Python 2.0 includes a SAX2 interface and a stripped-down DOM interface
as part of the xml package. Here we will give a brief overview of
these new interfaces; consult the Python documentation or the source
code for complete details. The Python XML SIG is also working on
improved documentation.
13.1 SAX2 Support
SAX defines an event-driven interface for parsing XML. To use SAX, you
must write a SAX handler class. Handler classes inherit from various
classes provided by SAX, and override various methods that will then
be called by the XML parser. For example, the startElement and
endElement methods are called for every starting and end tag
encountered by the parser, the characters() method is called for every
chunk of character data, and so forth.
The advantage of the event-driven approach is that that the whole
document doesn't have to be resident in memory at any one time, which
matters if you are processing really huge documents. However, writing
the SAX handler class can get very complicated if you're trying to
modify the document structure in some elaborate way.
For example, this little example program defines a handler that prints
a message for every starting and ending tag, and then parses the file
hamlet.xml using it:
from xml import sax
class SimpleHandler(sax.ContentHandler):
def startElement(self, name, attrs):
print 'Start of element:', name, attrs.keys()

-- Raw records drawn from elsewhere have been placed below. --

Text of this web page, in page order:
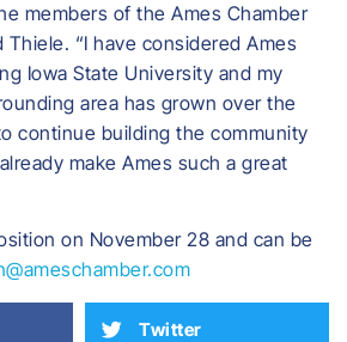
members of the Ames Chamber
Thiele. “I have considered Ames
Iowa State University and my
area has grown over the
continue building the community
make Ames such a great
on November 28 and can be
Twitter
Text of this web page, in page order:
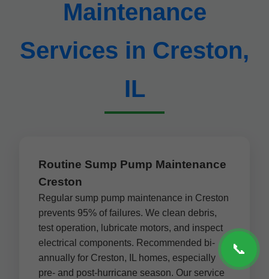
Maintenance
Services in Creston,
IL
Routine Sump Pump Maintenance
Creston
Regular sump pump maintenance in Creston
prevents 95% of failures. We clean debris,
test operation, lubricate motors, and inspect
electrical components. Recommended bi-
annually for Creston, IL homes, especially
pre- and post-hurricane season. Our service
📞
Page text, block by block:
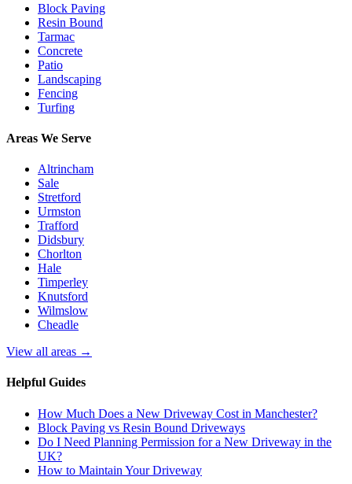
Block Paving
Resin Bound
Tarmac
Concrete
Patio
Landscaping
Fencing
Turfing
Areas We Serve
Altrincham
Sale
Stretford
Urmston
Trafford
Didsbury
Chorlton
Hale
Timperley
Knutsford
Wilmslow
Cheadle
View all areas →
Helpful Guides
How Much Does a New Driveway Cost in Manchester?
Block Paving vs Resin Bound Driveways
Do I Need Planning Permission for a New Driveway in the
UK?
How to Maintain Your Driveway
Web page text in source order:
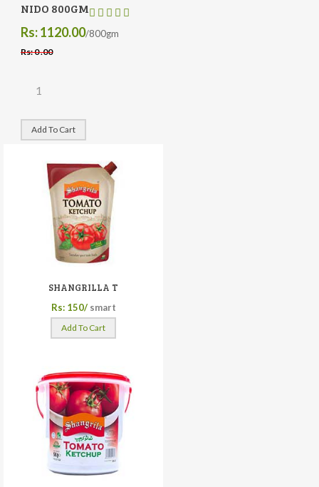
NIDO 800GM
Rs: 1120.00/800gm
Rs: 0 .00
Add To Cart
SHANGRILLA T
Rs: 150/ smart
Add To Cart
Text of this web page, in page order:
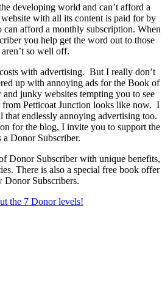
developing world and can’t afford a
with all its content is paid for by
can afford a monthly subscription. When
you help get the word out to those
so well off.
with advertising. But I really don’t
up with annoying ads for the Book of
and junky websites tempting you to see
Petticoat Junction looks like now. I
endlessly annoying advertising too.
for the blog, I invite you to support the
a Donor Subscriber.
Donor Subscriber with unique benefits,
There is also a special free book offer
Donor Subscribers.
the 7 Donor levels!
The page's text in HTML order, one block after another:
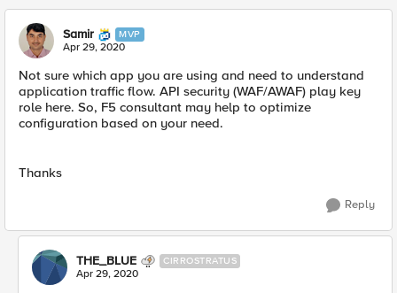
Samir MVP
Apr 29, 2020
Not sure which app you are using and need to understand
application traffic flow. API security (WAF/AWAF) play key
role here. So, F5 consultant may help to optimize
configuration based on your need.
Thanks
Reply
THE_BLUE CIRROSTRATUS
Apr 29, 2020
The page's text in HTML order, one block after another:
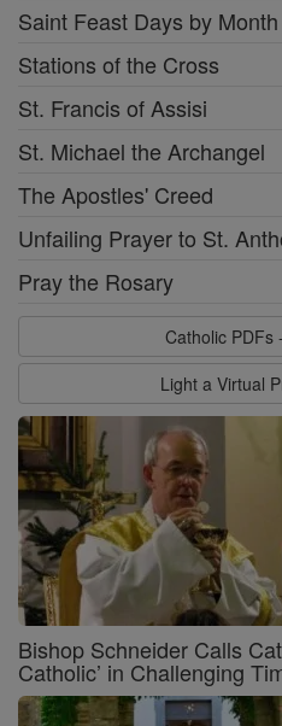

def endElement(self, name):
print 'End of element:', name
# Create a parser object
parser = sax.make_parser()
# Tell it what handler to use
handler = SimpleHandler()
parser.setContentHandler( handler )
# Parse a file!
parser.parse( 'hamlet.xml' )
For more information, consult the Python documentation, or the XML
HOWTO at http://www.python.org/doc/howto/xml/.
13.2 DOM Support
The Document Object Model is a tree-based representation for an XML
document. A top-level Document instance is the root of the tree, and
has a single child which is the top-level Element instance. This
Element has children nodes representing character data and any
sub-elements, which may have further children of their own, and so
forth. Using the DOM you can traverse the resulting tree any way you
like, access element and attribute values, insert and delete nodes,
and convert the tree back into XML.
The DOM is useful for modifying XML documents, because you can create
a DOM tree, modify it by adding new nodes or rearranging subtrees, and
then produce a new XML document as output. You can also construct a
DOM tree manually and convert it to XML, which can be a more flexible
way of producing XML output than simply writing <tag1>...</tag1> to a
file.
The DOM implementation included with Python lives in the
xml.dom.minidom module. It's a lightweight implementation of the Level
1 DOM with support for XML namespaces. The parse() and parseString()

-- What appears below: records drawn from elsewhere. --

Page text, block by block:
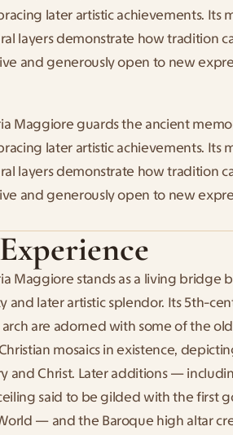
later artistic achievements. Its
layers demonstrate how tradition
and generously open to new
Maggiore guards the ancient
later artistic achievements. Its
layers demonstrate how tradition
and generously open to new
Maggiore stands as a living bridge
and later artistic splendor. Its 5th-
are adorned with some of the
mosaics in existence,
and Christ. Later additions —
said to be gilded with the first
— and the Baroque high altar
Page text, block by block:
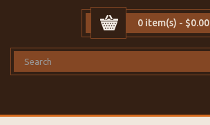
0 item(s) - $0.00
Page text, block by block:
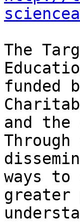
The
funded
and the
ways to
greater
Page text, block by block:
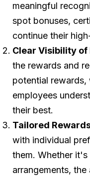
meaningful
spot bonuses,
continue their
Clear Visibility of
the rewards and
potential rewards,
employees
their best.
Tailored
with individual
them. Whether
arrangements,
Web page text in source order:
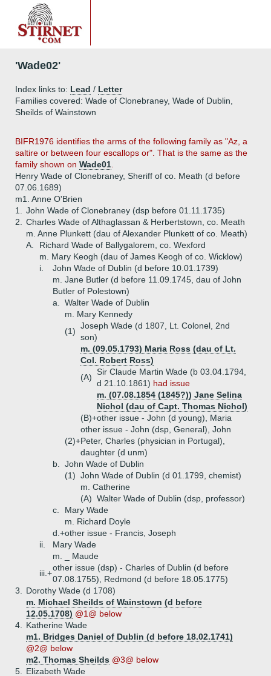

convenience functions are provided for generating a DOM tree:
from xml.dom import minidom
doc = minidom.parse('hamlet.xml')
doc is a Document instance. Document, like all the other DOM classes
such as Element and Text, is a subclass of the Node base class. All
the nodes in a DOM tree therefore support certain common methods, such
as toxml() which returns a string containing the XML representation of
the node and its children. Each class also has special methods of its
own; for example, Element and Document instances have a method to find
all child elements with a given tag name. Continuing from the previous
2-line example:
perslist = doc.getElementsByTagName( 'PERSONA' )
print perslist[0].toxml()
print perslist[1].toxml()
For the Hamlet XML file, the above few lines output:
<PERSONA>CLAUDIUS, king of Denmark. </PERSONA>
<PERSONA>HAMLET, son to the late, and nephew to the present king.</PERSONA>
The root element of the document is available as doc.documentElement,
and its children can be easily modified by deleting, adding, or
removing nodes:
root = doc.documentElement
# Remove the first child
root.removeChild( root.childNodes[0] )
# Move the new first child to the end
root.appendChild( root.childNodes[0] )
# Insert the new first child (originally,
# the third child) before the 20th child.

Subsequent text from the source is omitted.